Lansing's Dick Hill, voice behind Jack Reacher audiobooks, dies

Lansing resident Dick Hill, whose personality was as loud as his booming voice, narrated more than 1,000 audiobooks, including a dozen Jack Reacher audiobooks and was a part of the Greater Lansing theater scene for decades.

Hill, 74, died Oct. 4, months after making a decision to forgo an aggressive form of chemotherapy, a decision he shared publicly, his daughter Jen Zeman said.

Hill's rich baritone was the voice behind more than 1,000 books, including Jack Reacher and Harry Bosch novels, and gave life to works from authors such as Dave Barry, Lee Child, Michael Connelly, Dean Koontz, Pat Conroy, Nora Roberts and more.

"While few audiobook fans become authors, plenty of authors become audiobook fans - especially if they're lucky enough to get Dick Hill as their voice," Child wrote in a blurb on his website

Hill had time to make sure everyone knew he loved them, and they loved him, Zeman said.

And his last months were a blur of creativity, especially in his last act, as a painter.

One of Hill's first acting gigs was with a traveling showbased in Wisconsin, and by the early 1970s he and his first wife moved to the Lansing area where he found a place in local theater, Zeman said.

Hill and his second wife, Susie Breck, a frequent audiobook collaborator, met in the Lansing theater scene decades ago.

Hill was a great stage actor and a powerful singer who did the New York Times crossword puzzle every day in ink, said Mike Hughes, a former Lansing State Journal entertainment reporter who knew him well.

Hill earned several Lansing State Journal Thespie Awards for his theater performances, which helped lead him into his second act as an audiobook narrator, through which he earned dozens of industry awards.

He directed a version of "Annie" in the 1980s with the Lansing Civic Players, and two of the young actors who played orphans (Cristin Hubbard Miller and Susan Owen) ended up working together on Broadway for "The Phantom of the Opera."

His audiobook work began in the mid-1980s, Hughes said, through Grand Haven-based Brilliance Audio, which drew from the state's theater scene.

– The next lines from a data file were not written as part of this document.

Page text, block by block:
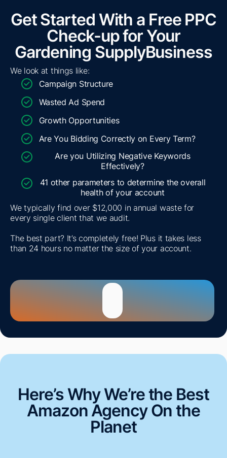
Get Started With a Free PPC
Check-up for Your
Gardening SupplyBusiness
We look at things like:
Campaign Structure
Wasted Ad Spend
Growth Opportunities
Are You Bidding Correctly on Every Term?
Are you Utilizing Negative Keywords
Effectively?
41 other parameters to determine the overall
health of your account
We typically find over $12,000 in annual waste for
every single client that we audit.
The best part? It’s completely free! Plus it takes less
than 24 hours no matter the size of your account.
Here’s Why We’re the Best
Amazon Agency On the
Planet
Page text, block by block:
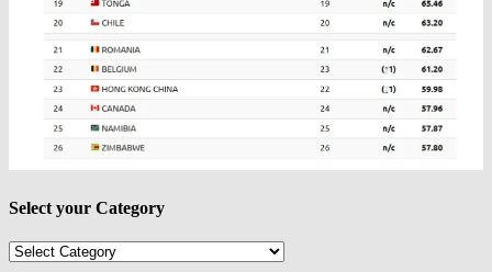
Select your Category
Select
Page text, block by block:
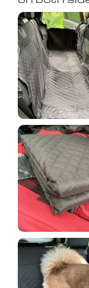
the back
seatbelt for
a jeep
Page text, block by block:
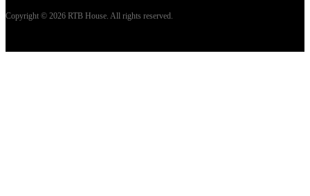
Copyright © 2026 RTB House. All rights reserved.

Hill would commute to Grand Haven and eventually built a home studio where he and Breck worked.

In a Facebook post, Breck wrote about their audiobook process: She would prepare, including character lists for him, while he would sometimes read it for the first time while recording, discovering the story along with listeners.

Being in the moment of discovery was where Hill thrived, Breck said.

"He loved being irreverent and clever, could write both poetry and prose with ease, and then more and more he wanted to share his feelings about life and how to live it in the face of a terminal diagnosis. Because that what was on his mind in the moment. The Dick Hill you read and saw was the Dick Hill I lived with. He loved you all. He would often read me his posts and then some of your replies or your own posts. You were his community, his peanut gallery, his fellow travelers, his church," Breck wrote in a September Facebook post.

It was how Hill lived, taking in the moment and wanting to make sure others to do the same, Breck said.

"He had a gift, he could pick up and clue in on how this character needs to be read and played," Zeman said.

There's always something to appreciate in life, Zeman said her father believed, whether it was theater, local artists, books or raindrops filling the rain gauge outside.

"I think he'd like it if he were remembered," she said, "for giving people pause, there's always something to appreciate."